Task prompt:
Beneath this instruction is a block of data; output from it exactly the lines that run from the one containing "scroll-preserve-screen-position 'always )" through the one containing "( setq package-archives (9, 594, 100, 603)", inclusive.

══ Records ══

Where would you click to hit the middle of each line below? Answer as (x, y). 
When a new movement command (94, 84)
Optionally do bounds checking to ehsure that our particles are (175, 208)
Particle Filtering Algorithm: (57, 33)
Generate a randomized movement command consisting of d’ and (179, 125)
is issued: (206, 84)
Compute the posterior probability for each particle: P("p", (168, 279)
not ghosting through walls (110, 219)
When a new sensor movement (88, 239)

═══
══ Records ══

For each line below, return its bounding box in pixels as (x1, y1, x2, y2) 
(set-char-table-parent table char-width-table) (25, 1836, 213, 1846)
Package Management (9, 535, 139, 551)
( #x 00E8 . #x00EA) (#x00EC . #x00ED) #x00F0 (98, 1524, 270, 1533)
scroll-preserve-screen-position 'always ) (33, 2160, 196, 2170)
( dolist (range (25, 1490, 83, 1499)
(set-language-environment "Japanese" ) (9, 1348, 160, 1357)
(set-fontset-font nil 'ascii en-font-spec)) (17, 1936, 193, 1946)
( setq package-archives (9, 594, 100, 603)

═══
══ Records ══

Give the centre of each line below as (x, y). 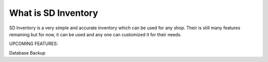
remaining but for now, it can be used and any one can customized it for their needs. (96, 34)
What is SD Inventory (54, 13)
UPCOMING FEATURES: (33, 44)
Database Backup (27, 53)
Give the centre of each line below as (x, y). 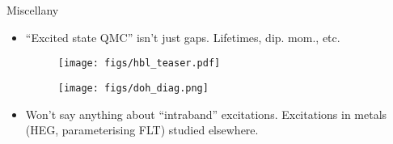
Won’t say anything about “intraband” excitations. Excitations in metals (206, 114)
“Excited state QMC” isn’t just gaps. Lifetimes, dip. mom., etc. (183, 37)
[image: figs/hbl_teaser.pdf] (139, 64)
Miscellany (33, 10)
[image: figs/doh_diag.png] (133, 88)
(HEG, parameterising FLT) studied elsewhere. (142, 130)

═══

Exercise response:
scroll-preserve-screen-position 'always ) (33, 2160, 196, 2170)
( dolist (range (25, 1490, 83, 1499)
(set-language-environment "Japanese" ) (9, 1348, 160, 1357)
(set-fontset-font nil 'ascii en-font-spec)) (17, 1936, 193, 1946)
( setq package-archives (9, 594, 100, 603)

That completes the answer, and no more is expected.